MATERIAL FOR THIS EXERCISE:
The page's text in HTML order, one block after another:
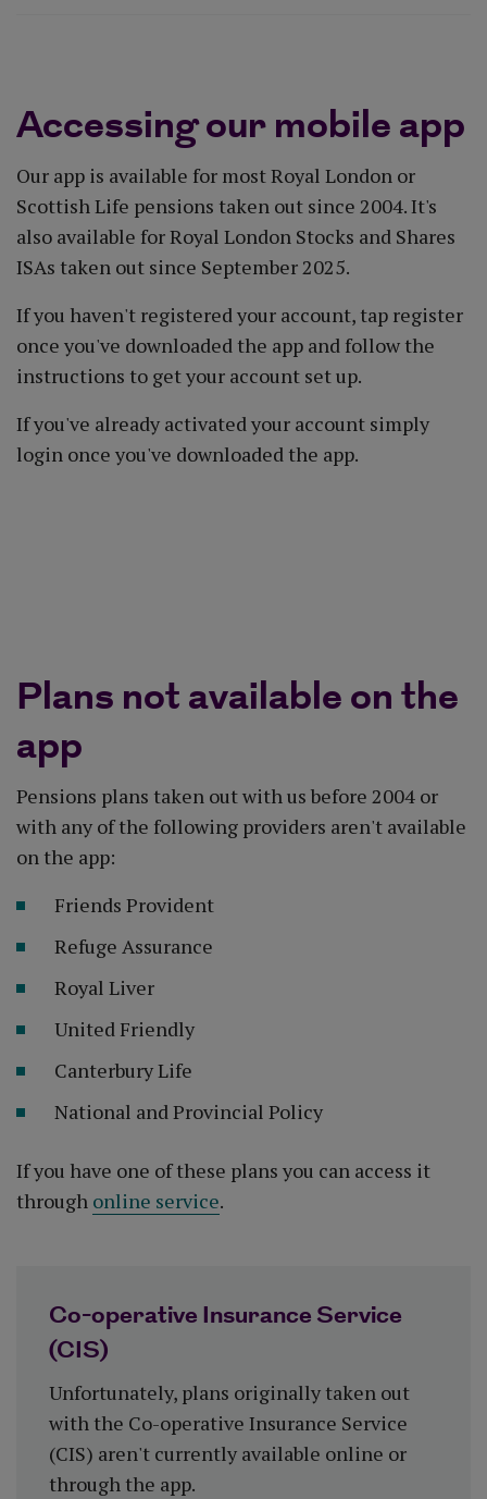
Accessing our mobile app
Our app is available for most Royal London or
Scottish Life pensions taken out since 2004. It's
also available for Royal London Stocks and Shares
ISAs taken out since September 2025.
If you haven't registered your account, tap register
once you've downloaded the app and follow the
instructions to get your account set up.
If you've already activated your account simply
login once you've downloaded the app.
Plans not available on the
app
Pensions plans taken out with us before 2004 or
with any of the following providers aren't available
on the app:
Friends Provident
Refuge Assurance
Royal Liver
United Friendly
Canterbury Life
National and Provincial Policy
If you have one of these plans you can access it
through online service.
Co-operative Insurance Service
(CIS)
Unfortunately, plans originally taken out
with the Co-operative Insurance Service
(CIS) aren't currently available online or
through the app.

--

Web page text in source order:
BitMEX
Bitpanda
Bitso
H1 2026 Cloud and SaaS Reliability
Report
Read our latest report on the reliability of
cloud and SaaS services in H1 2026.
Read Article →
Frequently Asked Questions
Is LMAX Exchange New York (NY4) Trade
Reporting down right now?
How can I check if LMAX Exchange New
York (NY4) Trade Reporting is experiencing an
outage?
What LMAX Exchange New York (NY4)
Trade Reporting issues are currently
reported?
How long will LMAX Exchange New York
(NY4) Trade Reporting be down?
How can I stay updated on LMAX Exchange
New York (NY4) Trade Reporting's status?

YOUR INSTRUCTIONS:
Search the data for the string "with" and copy out every line where it is found.

ANSWER TO THIS EXERCISE:
Pensions plans taken out with us before 2004 or
with any of the following providers aren't available
with the Co-operative Insurance Service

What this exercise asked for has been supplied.